:: Problem details ::
Of the lines below, reproduce exactly those from the line containing "element descriptor different" to the end, including both the first and the last.

Data excerpts:
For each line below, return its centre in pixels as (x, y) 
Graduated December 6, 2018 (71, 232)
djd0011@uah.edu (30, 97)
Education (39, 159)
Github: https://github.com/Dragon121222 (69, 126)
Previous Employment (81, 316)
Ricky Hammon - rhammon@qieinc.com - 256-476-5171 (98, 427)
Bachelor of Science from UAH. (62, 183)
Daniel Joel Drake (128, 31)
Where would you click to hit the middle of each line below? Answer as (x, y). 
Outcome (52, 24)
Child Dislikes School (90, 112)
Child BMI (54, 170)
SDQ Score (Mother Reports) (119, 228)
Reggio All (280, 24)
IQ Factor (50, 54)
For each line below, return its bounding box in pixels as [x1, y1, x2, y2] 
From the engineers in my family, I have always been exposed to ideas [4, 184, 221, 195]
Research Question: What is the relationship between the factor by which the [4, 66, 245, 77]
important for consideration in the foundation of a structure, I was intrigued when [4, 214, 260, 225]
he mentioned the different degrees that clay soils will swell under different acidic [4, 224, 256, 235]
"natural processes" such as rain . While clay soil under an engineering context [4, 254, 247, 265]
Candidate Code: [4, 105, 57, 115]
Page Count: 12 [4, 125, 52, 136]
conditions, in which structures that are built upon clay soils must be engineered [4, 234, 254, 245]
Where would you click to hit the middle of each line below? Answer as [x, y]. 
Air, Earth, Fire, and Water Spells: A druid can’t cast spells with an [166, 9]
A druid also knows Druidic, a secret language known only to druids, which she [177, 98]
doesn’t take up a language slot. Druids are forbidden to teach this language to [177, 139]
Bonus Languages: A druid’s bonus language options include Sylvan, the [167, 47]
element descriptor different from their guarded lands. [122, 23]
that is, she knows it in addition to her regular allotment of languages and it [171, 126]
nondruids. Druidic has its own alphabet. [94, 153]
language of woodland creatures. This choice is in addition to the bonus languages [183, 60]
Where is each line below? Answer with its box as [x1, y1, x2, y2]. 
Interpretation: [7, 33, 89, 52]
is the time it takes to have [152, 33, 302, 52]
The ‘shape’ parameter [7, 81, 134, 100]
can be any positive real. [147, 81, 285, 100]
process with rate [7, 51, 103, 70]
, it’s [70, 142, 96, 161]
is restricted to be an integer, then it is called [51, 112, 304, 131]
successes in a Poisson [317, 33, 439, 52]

:: Exercise output ::
element descriptor different from their guarded lands. [122, 23]
that is, she knows it in addition to her regular allotment of languages and it [171, 126]
nondruids. Druidic has its own alphabet. [94, 153]
language of woodland creatures. This choice is in addition to the bonus languages [183, 60]
Where is each line below? Answer with its box as [x1, y1, x2, y2]. 
Interpretation: [7, 33, 89, 52]
is the time it takes to have [152, 33, 302, 52]
The ‘shape’ parameter [7, 81, 134, 100]
can be any positive real. [147, 81, 285, 100]
process with rate [7, 51, 103, 70]
, it’s [70, 142, 96, 161]
is restricted to be an integer, then it is called [51, 112, 304, 131]
successes in a Poisson [317, 33, 439, 52]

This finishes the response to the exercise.